Whether or not Shelley went through fire and hell at 53 Christopher Street remains unaddressed. And for a film that celebrates the courage of the long-marginalized who fought back, who ushered in the whole concept of gay pride, is Ed Koch really someone you want to talk to?

The memories of those who were definitely there during those momentous days in late June are undeniably powerful, their fury still white-hot 41 years later. "Our goal was to hurt the police. I wanted to kill those cops," remembers John O'Brien, one man on the front lines.
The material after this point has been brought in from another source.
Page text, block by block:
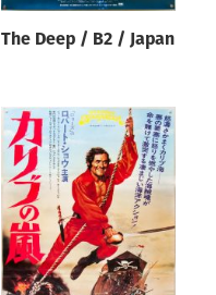
The Deep / B2 / Japan
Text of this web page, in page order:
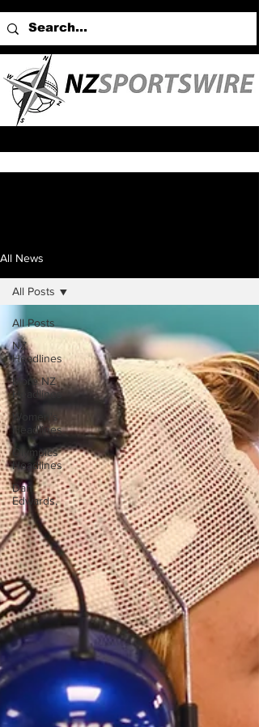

Another, Martin Boyce, recalls how the geographic specificity of the bar's location (further elucidated in Carter's book) allowed the Stonewallers to become a "hydra": "We were in control of the area." The cops—many from the outer boroughs and not familiar with the West Village's zig-zaggy grid—had trouble containing the rioters.

But are their voices best served by the messy documentary in which they appear? Tellingly, it's not the queers, but a cop—Seymour Pine, the 90-year-old retired NYPD morals inspector who led the raid on the Stonewall Inn—who gets the last word.